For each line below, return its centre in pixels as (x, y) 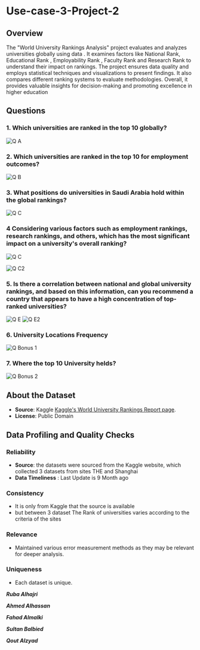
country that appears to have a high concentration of (84, 299)
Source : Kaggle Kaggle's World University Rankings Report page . (95, 410)
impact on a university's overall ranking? (67, 244)
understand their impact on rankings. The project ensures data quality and (98, 66)
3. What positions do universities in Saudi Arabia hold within (95, 192)
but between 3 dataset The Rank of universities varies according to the (102, 513)
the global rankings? (36, 200)
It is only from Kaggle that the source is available (75, 506)
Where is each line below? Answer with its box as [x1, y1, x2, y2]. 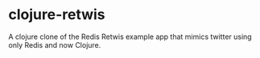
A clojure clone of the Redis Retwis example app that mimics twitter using [8, 32, 252, 41]
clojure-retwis [8, 6, 106, 24]
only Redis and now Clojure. [8, 40, 101, 49]
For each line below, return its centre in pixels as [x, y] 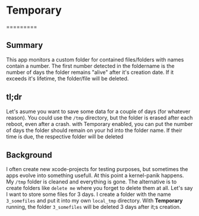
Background [29, 155]
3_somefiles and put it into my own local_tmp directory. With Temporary [94, 201]
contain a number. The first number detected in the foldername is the [90, 66]
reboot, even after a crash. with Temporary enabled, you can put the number [99, 124]
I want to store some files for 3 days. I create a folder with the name [89, 194]
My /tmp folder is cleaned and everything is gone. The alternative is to [92, 182]
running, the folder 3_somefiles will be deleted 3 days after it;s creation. [94, 207]
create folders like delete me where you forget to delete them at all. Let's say [99, 188]
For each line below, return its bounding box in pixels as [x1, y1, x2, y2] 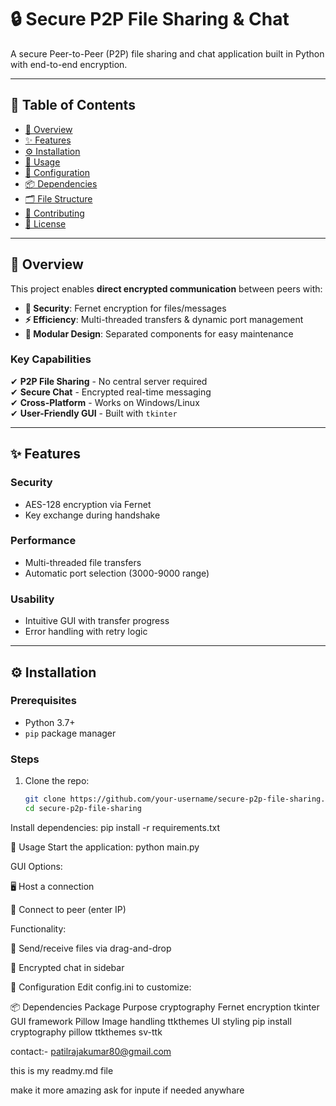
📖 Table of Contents [10, 97, 136, 114]
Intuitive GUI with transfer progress [24, 615, 170, 627]
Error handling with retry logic [24, 626, 148, 638]
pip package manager [24, 727, 117, 739]
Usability [10, 592, 55, 606]
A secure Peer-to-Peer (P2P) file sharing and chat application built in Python [10, 47, 325, 60]
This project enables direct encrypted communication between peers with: [10, 282, 323, 295]
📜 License [24, 217, 67, 230]
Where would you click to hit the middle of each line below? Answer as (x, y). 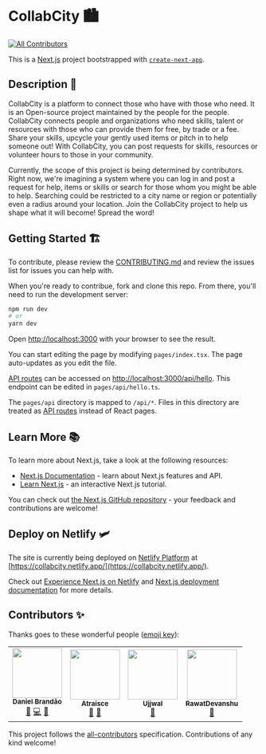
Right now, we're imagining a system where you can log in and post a (122, 178)
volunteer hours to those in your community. (81, 154)
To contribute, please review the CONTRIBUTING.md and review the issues (131, 262)
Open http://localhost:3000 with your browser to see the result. (112, 339)
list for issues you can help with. (61, 270)
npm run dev (28, 309)
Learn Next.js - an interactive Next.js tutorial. (93, 484)
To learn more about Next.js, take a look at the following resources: (118, 460)
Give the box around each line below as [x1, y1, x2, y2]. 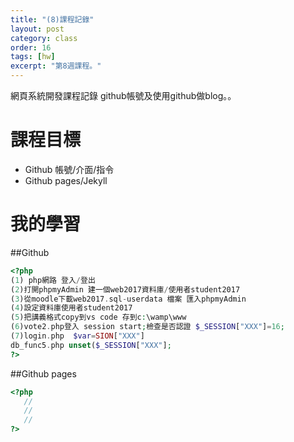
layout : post [10, 24, 65, 34]
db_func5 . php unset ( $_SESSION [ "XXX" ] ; [10, 340, 172, 350]
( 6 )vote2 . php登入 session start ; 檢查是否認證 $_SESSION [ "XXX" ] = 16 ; [10, 322, 285, 332]
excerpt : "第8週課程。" [10, 61, 102, 71]
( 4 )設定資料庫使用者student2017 [10, 303, 133, 313]
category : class [10, 33, 78, 43]
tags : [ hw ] [10, 52, 56, 62]
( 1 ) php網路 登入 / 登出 [10, 275, 96, 285]

# # #

- [What needs to be done] Show the lines of the data that hold the word "create".

- [Task result]
I want to store some files for 3 days. I create a folder with the name [89, 194]
create folders like delete me where you forget to delete them at all. Let's say [99, 188]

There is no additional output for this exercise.